«Platischis dal passato al futuro»: si intitola così l’interessante progetto multimediale di Andrea Marmai e Ivano Sebastianutti, prodotto con il contributo della locale Pro Loco, che ha visto la sua «premiere » giovedì 21 agosto nell’ambito di «Platischis in festa», la sagra agostana che costituisce un punto d’incontro tra residenti, emigrati e titolari di seconde case che qui passano l’estate, amici ed estimatori di questa piccola comunità.
È stato presentato, con una riflessione di Michele Obit, direttore del settimanale Novi Matajur, su confine, memoria e identità il primo di una serie di tre docufilm che attraverso una serie di testimonianze vogliono creare una sorta di ponte ideale tra il passato, il presente e il futuro del piccolo, ma vivace paese della Slavia Friulana.
La prima opera, intitolata «…Perché io sono Platischis. Nelle voci i ricordi di un tempo» è rivolta al passato e alla memoria, non intesa come nostalgia, ma come consapevolezza di sé e delle radici slovene della propria comunità, non a caso strettamente legata per fede, lingua, cultura e tradizioni a quella del Breginjski kot sul versante sloveno del confine.
Si è voluto far riemergere i grandi valori di solidarietà, umanità e cultura che caratterizzavano il paese prima della grande emigrazione degli anni ‘50 e del gelo demografico del Novecento, che hanno portato la popolazione residente a scendere da 700 ai 24 abitanti odierni.

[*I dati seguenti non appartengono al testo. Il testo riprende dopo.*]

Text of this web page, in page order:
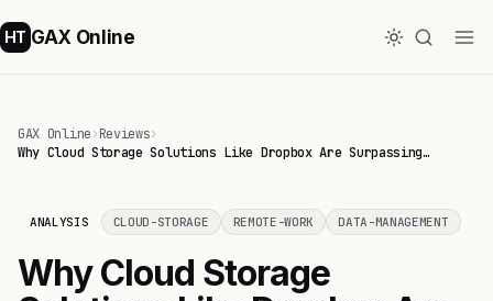
HT GAX Online
GAX Online›Reviews›
Why Cloud Storage Solutions Like Dropbox Are Surpassing…
ANALYSIS CLOUD-STORAGE REMOTE-WORK DATA-MANAGEMENT
Why Cloud Storage
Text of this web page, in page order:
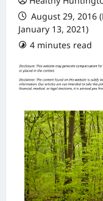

Il secondo docufilm sarà dedicato al presente, animato da una manciata di giovani intraprendenti che sta cercando di rilanciare l’economia locale con una sinergia tra agricoltura e turismo attraverso una rete di microimprese.
Infine, il terzo docufilm sarà dedicato al futuro, in particolare agli alunni delle scuole, per proiettare le radici del paese in un domani possibile di rinascita.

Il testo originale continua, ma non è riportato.